Giulio Cesare Croce. A name that (maybe) says little until you mention three characters born from his pen: Bertoldo, Bertoldino and Cacasenno. The adventures of Bertoldo the commoner, as witty to win the right to live at the court of the Lombard king Alboin, constitute one of the greatest comic texts of the seventeenth century, the result of a pastiche of genres and languages – even dialect – inspired to Bologna author (Croce was born in San Giovanni in Persiceto in 1550) by tradition, both written and oral, which ranged from storyteller to the Commedia dell’Arte.
Long before the stories of Bertoldo and his successors might be given to the press, however, Croce had released three curious libels united by a single theme: the pig. It began from 1584 with the original edition of the Canzone sopra la porcellina che si tra giù del Palazzo dell’Illustre Città di Bologna Per la festa di S. Bartolomeo printed in Bologna by Alessandro Benacci. The short operetta in verse, with the title page illustrated by the image of a pork, is a celebratory song with playful tone, which describes with lively realism events and situations that animate Piazza Maggiore in Bologna on August 24, the day of St. Bartholomew, and the occasion to commemorate a famous episode in the city’s history dating back to the thirteenth century. Climax of the festivities was the launch, down from the railing of the town hall, of a roasted pork; in other words, a porketta.
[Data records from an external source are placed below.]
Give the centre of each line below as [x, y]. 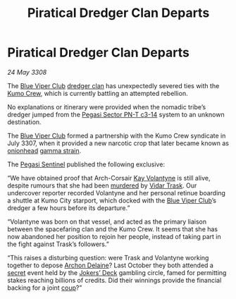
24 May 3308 [27, 72]
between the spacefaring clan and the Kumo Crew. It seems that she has [113, 229]
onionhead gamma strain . [44, 150]
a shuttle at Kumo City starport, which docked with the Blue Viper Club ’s [112, 200]
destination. [24, 122]
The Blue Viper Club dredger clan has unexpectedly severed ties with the [113, 85]
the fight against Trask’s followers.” [58, 244]
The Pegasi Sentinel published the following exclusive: [86, 164]
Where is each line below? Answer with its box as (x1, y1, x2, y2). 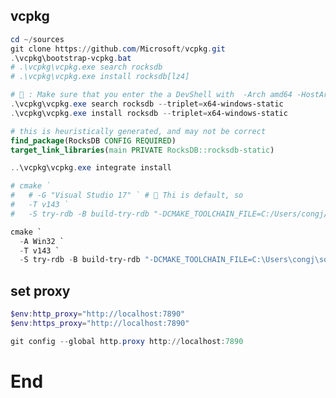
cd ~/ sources (10, 34, 65, 44)
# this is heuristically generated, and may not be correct (10, 126, 267, 136)
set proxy (10, 282, 71, 299)
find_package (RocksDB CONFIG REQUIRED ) (10, 135, 177, 146)
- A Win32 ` (19, 236, 65, 246)
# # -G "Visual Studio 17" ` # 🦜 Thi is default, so (10, 190, 244, 201)
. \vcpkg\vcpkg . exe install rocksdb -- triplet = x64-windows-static (10, 108, 288, 118)
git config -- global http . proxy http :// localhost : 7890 (10, 336, 244, 346)
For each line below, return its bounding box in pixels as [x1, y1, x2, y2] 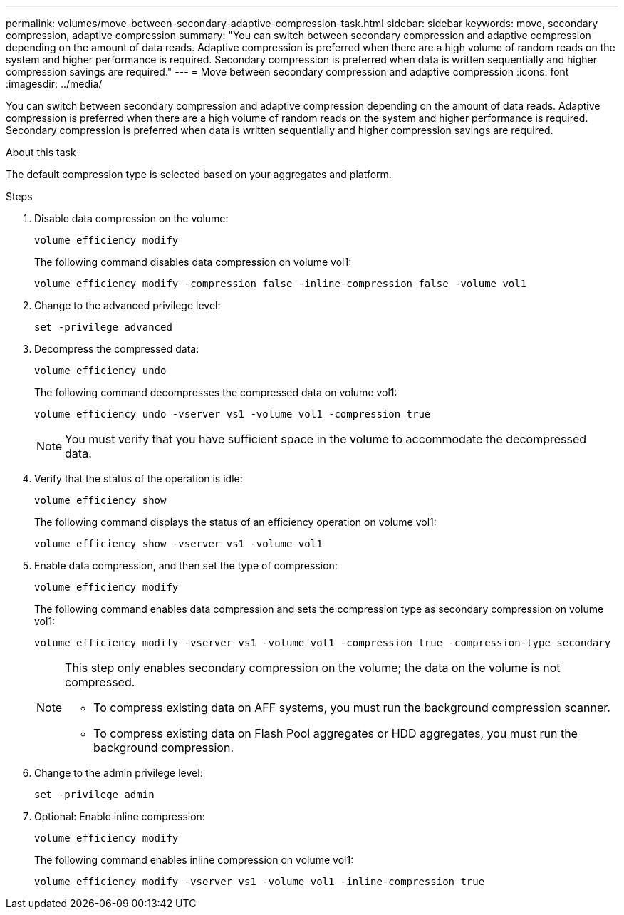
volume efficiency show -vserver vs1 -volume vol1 [34, 538, 323, 549]
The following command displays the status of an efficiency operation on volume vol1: [34, 516, 437, 528]
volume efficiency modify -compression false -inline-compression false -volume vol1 [34, 278, 527, 289]
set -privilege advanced [34, 321, 172, 333]
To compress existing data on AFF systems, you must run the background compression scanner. [93, 701, 610, 715]
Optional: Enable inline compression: [34, 810, 205, 822]
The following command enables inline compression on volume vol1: [34, 854, 354, 866]
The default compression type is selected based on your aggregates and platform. [6, 168, 392, 180]
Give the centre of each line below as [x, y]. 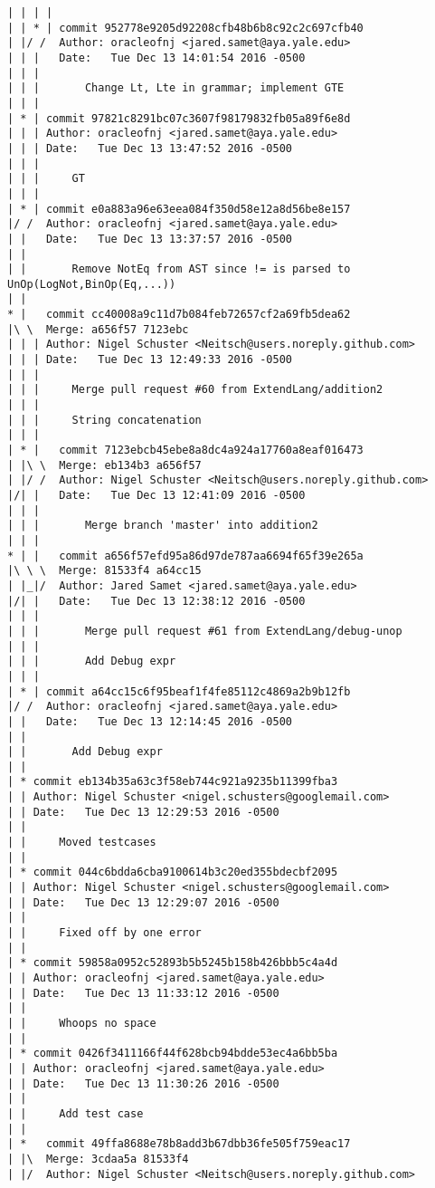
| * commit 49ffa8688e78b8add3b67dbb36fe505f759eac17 [179, 1144]
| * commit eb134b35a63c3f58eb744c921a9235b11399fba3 [173, 782]
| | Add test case [76, 1113]
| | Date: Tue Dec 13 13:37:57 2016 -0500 [150, 239]
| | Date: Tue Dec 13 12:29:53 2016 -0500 [143, 812]
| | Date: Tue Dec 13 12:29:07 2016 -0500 [143, 902]
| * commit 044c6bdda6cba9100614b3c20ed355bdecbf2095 [173, 872]
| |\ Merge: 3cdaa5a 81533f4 [98, 1159]
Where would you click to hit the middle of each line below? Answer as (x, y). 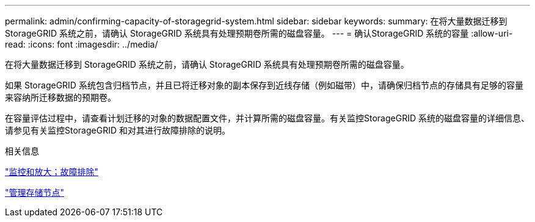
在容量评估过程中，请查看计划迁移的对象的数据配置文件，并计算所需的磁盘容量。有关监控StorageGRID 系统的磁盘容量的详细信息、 (267, 118)
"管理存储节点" (35, 192)
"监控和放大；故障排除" (52, 172)
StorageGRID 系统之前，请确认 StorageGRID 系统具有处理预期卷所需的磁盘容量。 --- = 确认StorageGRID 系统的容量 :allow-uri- (259, 33)
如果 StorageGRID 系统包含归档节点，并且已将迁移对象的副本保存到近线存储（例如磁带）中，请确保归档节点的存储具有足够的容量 (264, 85)
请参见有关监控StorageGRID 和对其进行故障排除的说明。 (118, 130)
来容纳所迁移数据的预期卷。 (60, 97)
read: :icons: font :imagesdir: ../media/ (82, 44)
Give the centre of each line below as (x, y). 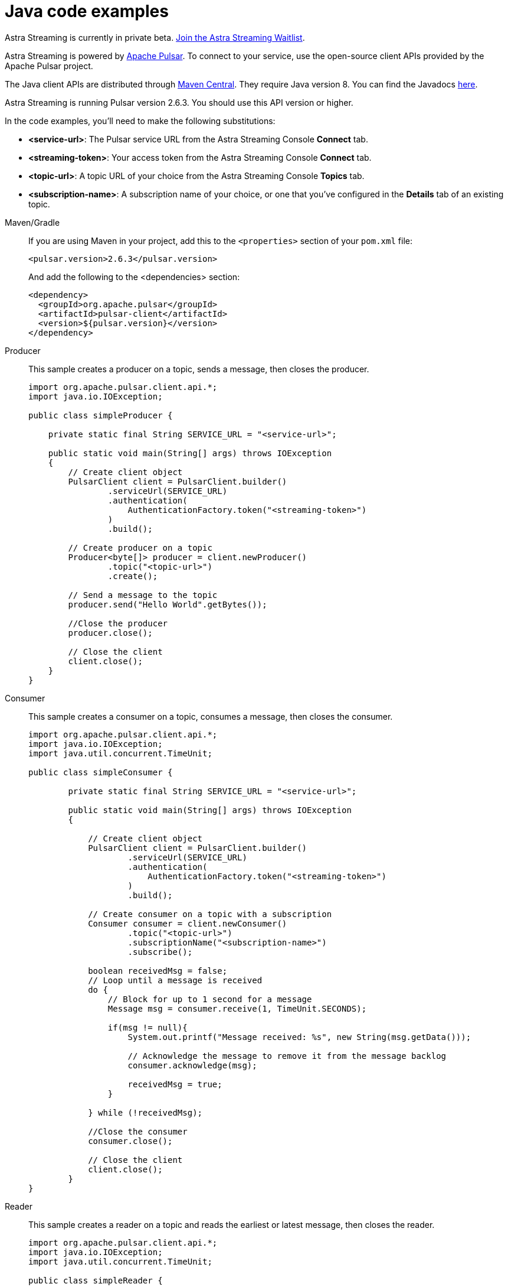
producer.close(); (110, 633)
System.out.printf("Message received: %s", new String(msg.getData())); (299, 1037)
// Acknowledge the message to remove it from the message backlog (287, 1056)
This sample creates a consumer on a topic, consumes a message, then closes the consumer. (211, 716)
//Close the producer (118, 623)
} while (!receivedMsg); (145, 1112)
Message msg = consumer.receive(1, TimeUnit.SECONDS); (237, 1008)
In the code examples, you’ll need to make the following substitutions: (140, 121)
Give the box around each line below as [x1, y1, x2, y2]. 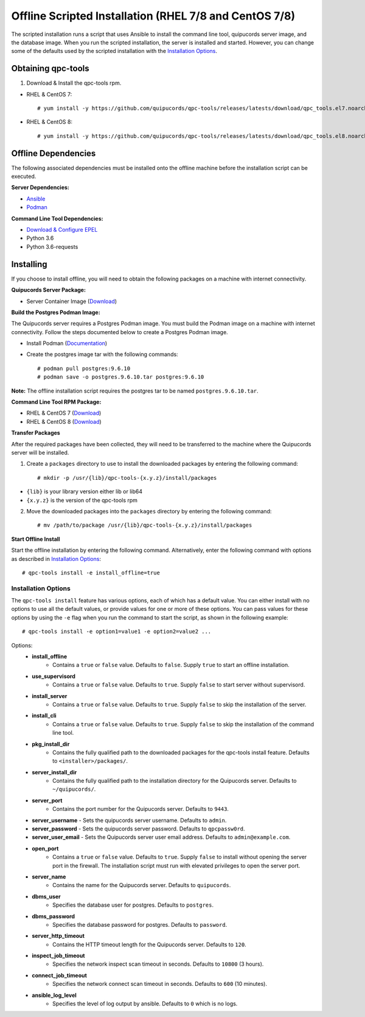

Characteristics and distinctive features of this succulent gift are dutifully illustrated a few years later by the same Croce in his L’eccellenza et trionfo del porco (Excellence and triumph of the pork), imprinted in Ferrara by Vittorio Baldini in 1594. Title page illustration, it is obviously a pork. Next to the etymological research of the term “pork”, various recipes based on pork and digressions of attributes and virtues of the noble animal, the mention of the Bologna festival finds its own space. We become then aware that the porketta thrown to the crowd from the balcony of the town hall was “of honest size… well cooked, and prepared, and full inside of excellent stuff, and of the most perfect type” with “a so sweet, and grateful flavour, that a half dead would feel again”.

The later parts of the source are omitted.